# The Carb Heat Test You Don’t Know

The Cessna 152 was 200 feet above the ground when its engine quit. Inside, the instructor was preparing his student for the Private Pilot checkride. They were practicing a short-field takeoff and the airplane was ‘dirty’ with flaps, a high angle of attack and at a slim margin above stall speed and now, they were without power.

‘I’ve got it,’ shouted the CFI as he took the controls and shoved them forward to reveal a steep dropoff, a busy road, houses and a school. Given the options, the instructor banked left to reach for the airport behind them. Airspeed decayed and the airplane entered a spin. So close to the ground, the airplane impacted trees before the spin could develop. It flipped inverted and fell, nearly vertically, onto a small shed. As fate would have it, the trees and collapsing building cushioned the impact — both aboard survived.

An NTSB investigator found no evidence of mechanical engine failure, but both pilots independently told him that the engine quit before the spin began. Weather conditions at the time of the crash included cool air and low clouds. The official NTSB report suggests carburetor-icing as the probable cause of the accident.

CARBURETOR ICE 101
For carb ice to form, conditions must include muggy air and carb temperatures at or below freezing. Carbureted engines (those without fuel injection) mix fuel and air in a carburetor venturi. The venturi is a narrow passageway in the induction system that accelerates airflow and draws fuel into the manifold. As the air accelerates, its temperature drops — sometimes as much as 40 degrees or more Fahrenheit! Result: If the air coming into the engine is moist and the temperature inside the carburetor is at or below freezing, ice can form. The ice blocks airflow to the engine and, without air, combustion stops and the engine fails.

You should always suspect carb ice when:

• Relative Humidity is greater than 70%,
• Temperature/Dewpoint spread is less than five degrees Fahrenheit, and
• Outside Air Temperature is less than 70 degrees Fahrenheit.

THE TEST — Part 1 (The part you know.)
During engine run-up, apply full carb heat, and watch for a drop in engine rpm. Certified airplane engines often protect against carb ice by ducting hot exhaust air into the carburetor. Hot air is less dense than cold, so when the temperature in the carburetor increases, the mixture gets richer (more fuel per unit of air). Airplane engines are normally set to run ‘super-rich’ unless you do something to change it, so when you pull ‘carb heat on,’ you add fuel to an already rich combustion mixture and the engine runs less efficiently.
The resultant drop in RMP shows you that the system works — but it does *not* show you whether carb icing conditions actually exists.

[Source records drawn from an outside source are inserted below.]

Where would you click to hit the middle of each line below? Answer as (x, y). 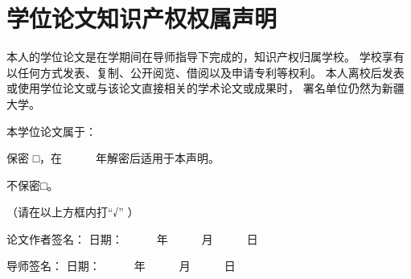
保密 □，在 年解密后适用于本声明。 (113, 158)
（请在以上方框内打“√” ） (73, 212)
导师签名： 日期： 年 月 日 (121, 266)
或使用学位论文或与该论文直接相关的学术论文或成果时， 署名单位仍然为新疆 (205, 88)
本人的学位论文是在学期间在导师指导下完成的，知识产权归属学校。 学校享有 (205, 57)
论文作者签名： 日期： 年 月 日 (132, 238)
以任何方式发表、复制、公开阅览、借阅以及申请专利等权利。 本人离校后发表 (205, 72)
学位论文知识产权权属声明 (142, 18)
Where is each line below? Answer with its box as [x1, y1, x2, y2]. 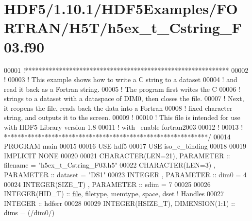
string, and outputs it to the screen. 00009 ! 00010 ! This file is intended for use [4, 112, 240, 122]
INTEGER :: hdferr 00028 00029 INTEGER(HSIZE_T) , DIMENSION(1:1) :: [4, 198, 235, 208]
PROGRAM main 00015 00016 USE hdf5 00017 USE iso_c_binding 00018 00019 [4, 141, 247, 151]
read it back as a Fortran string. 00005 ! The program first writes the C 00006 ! [4, 84, 240, 94]
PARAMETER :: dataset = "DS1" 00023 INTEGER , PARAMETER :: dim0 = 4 [4, 170, 247, 180]
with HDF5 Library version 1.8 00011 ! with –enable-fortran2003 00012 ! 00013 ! [4, 122, 243, 132]
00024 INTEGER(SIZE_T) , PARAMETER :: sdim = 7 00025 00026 [4, 179, 211, 189]
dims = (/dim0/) [4, 207, 55, 218]
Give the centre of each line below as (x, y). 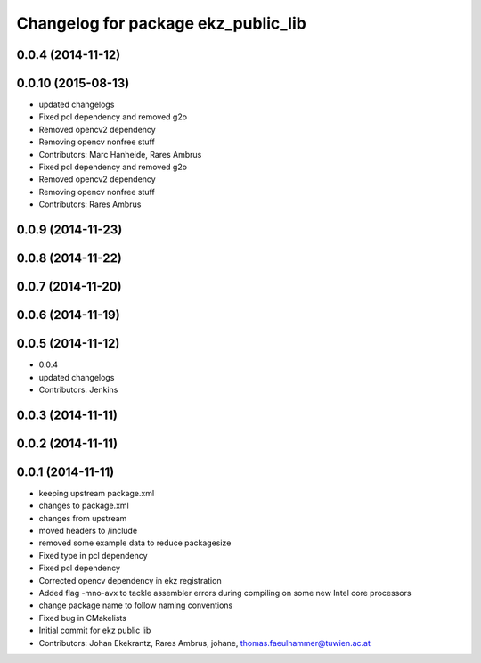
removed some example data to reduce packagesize (135, 543)
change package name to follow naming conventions (136, 605)
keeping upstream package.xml (97, 493)
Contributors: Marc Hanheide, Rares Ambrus (120, 154)
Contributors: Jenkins (78, 389)
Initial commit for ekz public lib (95, 630)
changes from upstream (83, 518)
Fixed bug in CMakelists (82, 618)
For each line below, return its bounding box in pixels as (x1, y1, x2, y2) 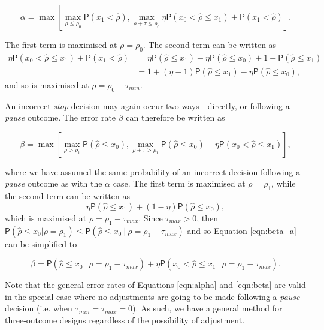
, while (271, 177, 296, 190)
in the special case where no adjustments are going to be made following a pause (5, 290, 300, 302)
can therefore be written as (126, 111, 225, 124)
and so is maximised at (5, 78, 89, 91)
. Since (138, 211, 163, 224)
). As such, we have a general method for (132, 302, 283, 314)
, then (196, 211, 219, 224)
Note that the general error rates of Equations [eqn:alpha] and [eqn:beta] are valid (5, 278, 306, 291)
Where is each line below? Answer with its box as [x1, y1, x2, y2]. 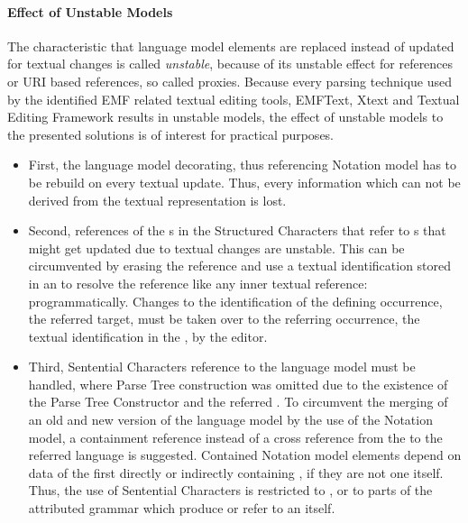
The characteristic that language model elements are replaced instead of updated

THE TEST — Part 2 (The important part.)
During your run-up, apply carb heat, but leave it on for a half-minute or so. If the rpm drops with carb heat application and stays at there until you turn it off, then there is no ice. If the rpm drops and then increases, it’s likely you already have carb ice. Why: The rpm drops for the ‘normal’ reason at first, but then rises as the ice melts out, allowing more air into the engine. If you suspect carburetor-icing conditions exist while aloft, run this test. Inside Information: Most carb heat induction air bypasses the engine’s filters so ground-test carb heat away from dusty or rocky areas.

CARB ICE DEFENSE
If you discover carb ice while on the ground, you have two choices: abort the flight, or fly with the carb heat on — consult your airplane’s Pilot’s Operating handbook to see if it recommends taking off with carb heat applied. If you discover carb ice in cruising flight, fly with the carb heat on ‘full’ and consider an early landing. In either case, expect decreased engine performance for all operations. In most cases, detecting carb-icing conditions on the ground is reason enough to call it quits and fly another day.